• **Activity**
Starting at the line that contains "term financial goals" and stopping at the line that contains "CHINA SERVICES AT0086 COMMUNITY", restate each line of the records below exactly. Omit the pictures.

[Items from a dataset]
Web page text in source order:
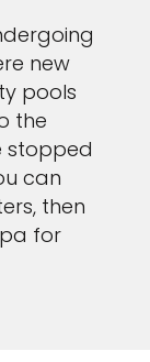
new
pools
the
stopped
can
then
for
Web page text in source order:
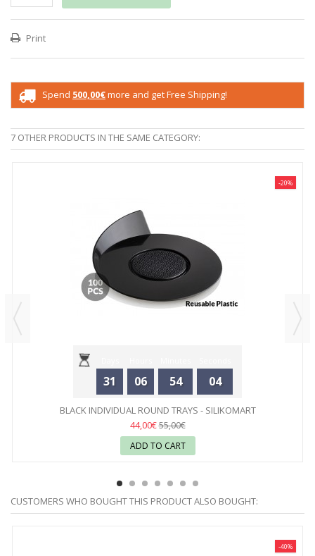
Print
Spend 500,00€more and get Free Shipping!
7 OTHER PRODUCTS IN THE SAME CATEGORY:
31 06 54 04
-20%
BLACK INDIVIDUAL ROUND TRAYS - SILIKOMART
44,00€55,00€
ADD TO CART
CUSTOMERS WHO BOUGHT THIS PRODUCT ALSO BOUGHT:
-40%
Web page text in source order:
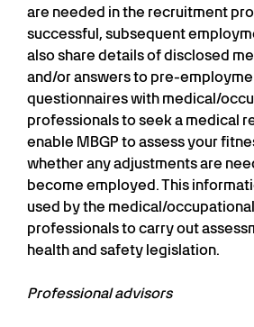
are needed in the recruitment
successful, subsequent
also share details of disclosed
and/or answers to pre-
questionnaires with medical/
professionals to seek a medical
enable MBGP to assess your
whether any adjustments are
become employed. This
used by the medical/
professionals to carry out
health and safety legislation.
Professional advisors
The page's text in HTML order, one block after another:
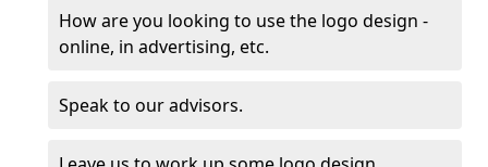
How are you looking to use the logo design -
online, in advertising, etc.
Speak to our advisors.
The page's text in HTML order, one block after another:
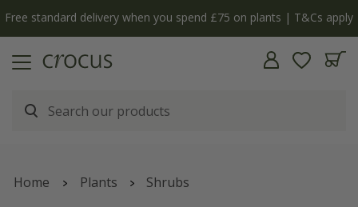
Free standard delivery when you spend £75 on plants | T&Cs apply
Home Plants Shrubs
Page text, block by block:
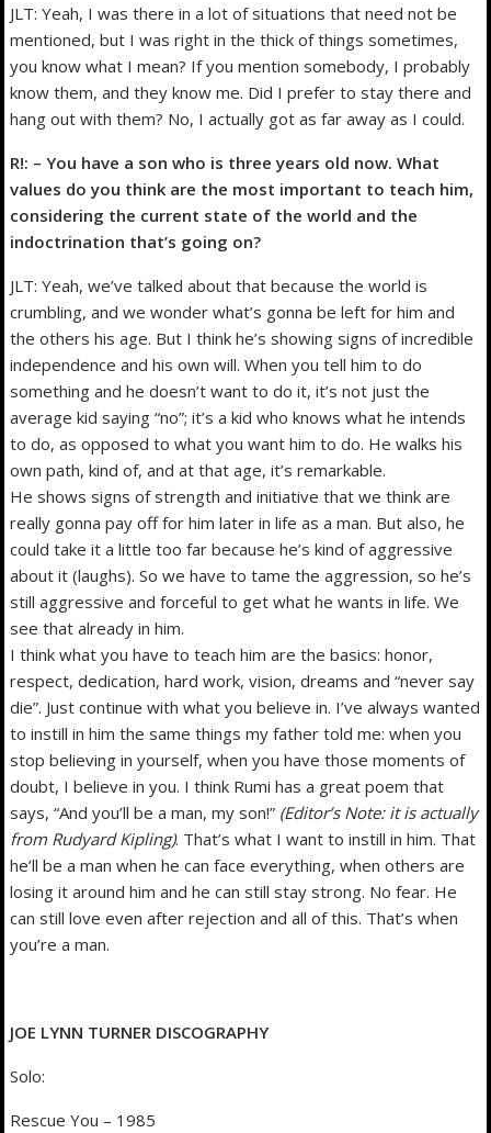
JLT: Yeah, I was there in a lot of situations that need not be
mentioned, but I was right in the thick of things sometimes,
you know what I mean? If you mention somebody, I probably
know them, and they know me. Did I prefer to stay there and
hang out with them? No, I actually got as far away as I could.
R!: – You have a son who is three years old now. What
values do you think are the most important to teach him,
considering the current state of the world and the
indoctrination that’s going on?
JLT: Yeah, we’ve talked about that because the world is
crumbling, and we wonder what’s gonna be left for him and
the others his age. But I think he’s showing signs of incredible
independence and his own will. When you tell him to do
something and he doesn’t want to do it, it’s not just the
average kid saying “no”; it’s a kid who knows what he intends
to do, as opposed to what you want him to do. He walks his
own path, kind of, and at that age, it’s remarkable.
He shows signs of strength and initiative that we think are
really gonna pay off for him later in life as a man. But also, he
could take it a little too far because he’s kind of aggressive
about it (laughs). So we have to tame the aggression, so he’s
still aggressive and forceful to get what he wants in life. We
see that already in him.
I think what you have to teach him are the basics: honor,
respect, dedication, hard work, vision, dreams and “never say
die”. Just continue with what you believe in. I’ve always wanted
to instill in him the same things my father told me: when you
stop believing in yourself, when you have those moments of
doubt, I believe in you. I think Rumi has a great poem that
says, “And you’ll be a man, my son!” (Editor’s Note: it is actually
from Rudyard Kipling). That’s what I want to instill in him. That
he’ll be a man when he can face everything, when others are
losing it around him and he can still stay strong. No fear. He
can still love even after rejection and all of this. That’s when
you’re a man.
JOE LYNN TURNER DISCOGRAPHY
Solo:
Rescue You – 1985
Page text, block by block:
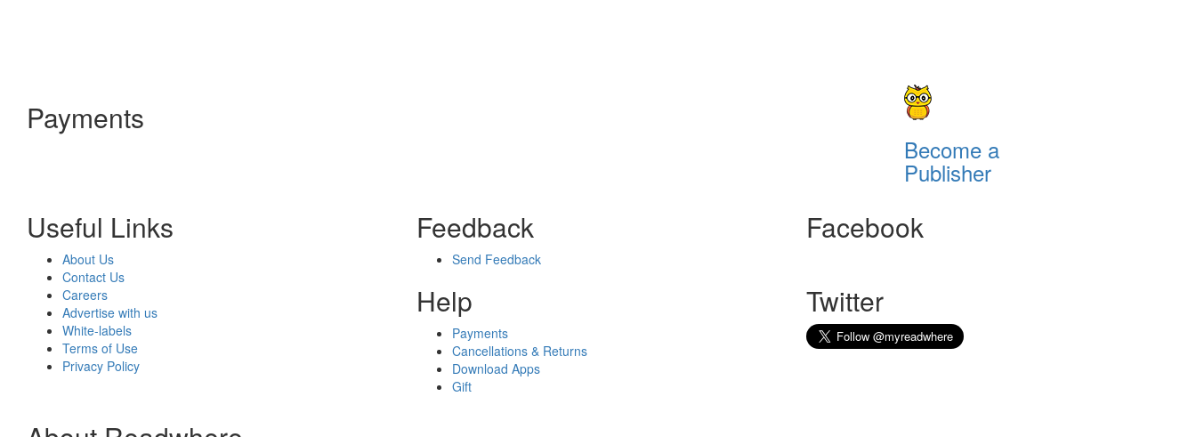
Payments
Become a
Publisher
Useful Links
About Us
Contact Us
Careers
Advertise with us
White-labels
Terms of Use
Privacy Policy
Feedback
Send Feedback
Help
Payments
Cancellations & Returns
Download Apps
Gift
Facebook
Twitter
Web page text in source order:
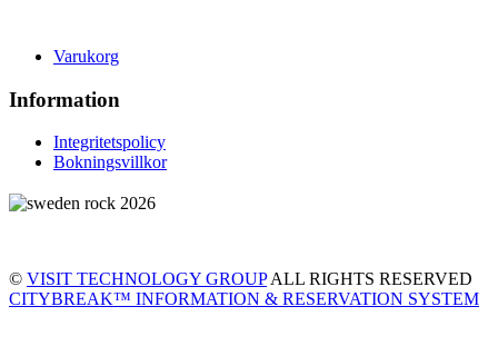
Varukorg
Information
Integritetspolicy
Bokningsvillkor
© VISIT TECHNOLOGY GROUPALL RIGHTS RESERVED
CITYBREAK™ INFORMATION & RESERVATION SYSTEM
==
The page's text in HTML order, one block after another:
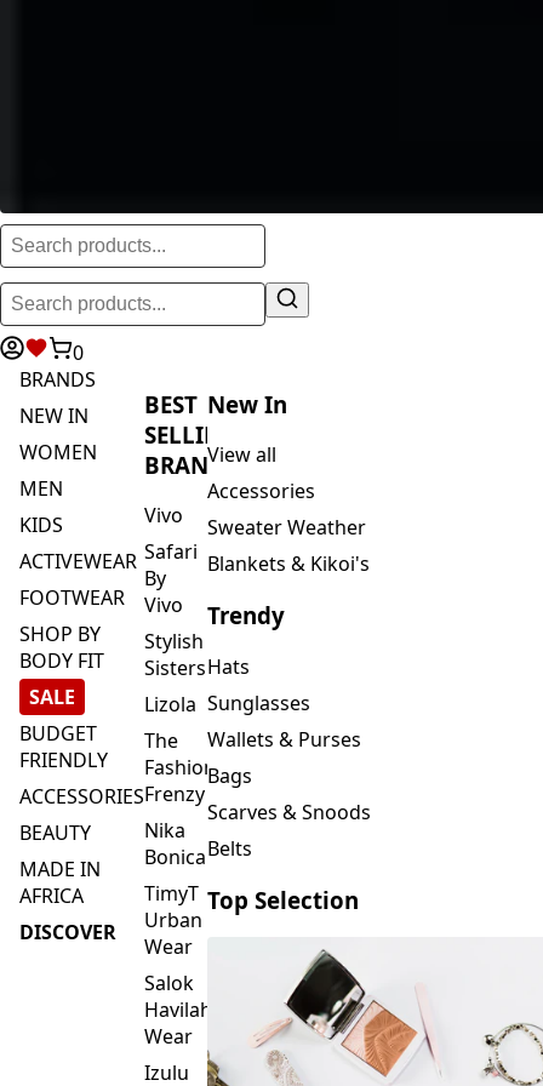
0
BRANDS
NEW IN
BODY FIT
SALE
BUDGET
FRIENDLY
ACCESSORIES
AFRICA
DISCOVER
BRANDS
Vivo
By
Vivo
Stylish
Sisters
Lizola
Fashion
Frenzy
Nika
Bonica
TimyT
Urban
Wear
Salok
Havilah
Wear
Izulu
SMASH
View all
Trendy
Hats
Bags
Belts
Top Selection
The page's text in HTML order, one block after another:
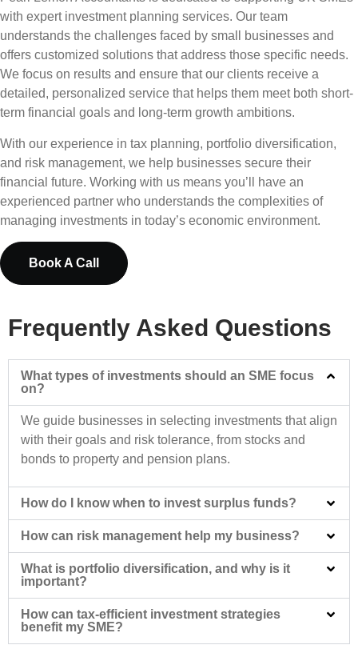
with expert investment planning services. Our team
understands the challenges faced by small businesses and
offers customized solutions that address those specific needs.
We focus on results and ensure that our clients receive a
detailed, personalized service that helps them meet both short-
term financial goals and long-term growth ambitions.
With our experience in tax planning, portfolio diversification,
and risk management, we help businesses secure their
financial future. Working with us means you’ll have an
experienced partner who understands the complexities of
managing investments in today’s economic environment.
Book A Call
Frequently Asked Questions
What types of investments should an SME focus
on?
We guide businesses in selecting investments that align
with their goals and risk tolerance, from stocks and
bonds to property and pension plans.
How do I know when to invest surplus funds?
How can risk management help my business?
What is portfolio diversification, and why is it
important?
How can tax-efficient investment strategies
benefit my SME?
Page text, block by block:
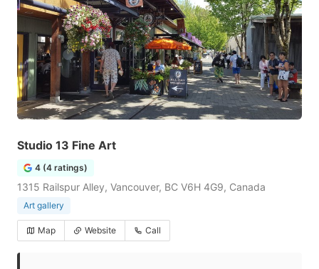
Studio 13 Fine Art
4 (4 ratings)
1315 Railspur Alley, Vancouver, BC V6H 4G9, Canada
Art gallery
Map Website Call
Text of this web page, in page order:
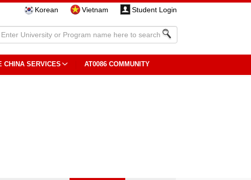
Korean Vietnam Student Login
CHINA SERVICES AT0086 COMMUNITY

• **Exercise answer**
term financial goals and long-term growth ambitions.
With our experience in tax planning, portfolio diversification,
and risk management, we help businesses secure their
financial future. Working with us means you’ll have an
experienced partner who understands the complexities of
managing investments in today’s economic environment.
Book A Call
Frequently Asked Questions
What types of investments should an SME focus
on?
We guide businesses in selecting investments that align
with their goals and risk tolerance, from stocks and
bonds to property and pension plans.
How do I know when to invest surplus funds?
How can risk management help my business?
What is portfolio diversification, and why is it
important?
How can tax-efficient investment strategies
benefit my SME?
Page text, block by block:
Studio 13 Fine Art
4 (4 ratings)
1315 Railspur Alley, Vancouver, BC V6H 4G9, Canada
Art gallery
Map Website Call
Text of this web page, in page order:
Korean Vietnam Student Login
CHINA SERVICES AT0086 COMMUNITY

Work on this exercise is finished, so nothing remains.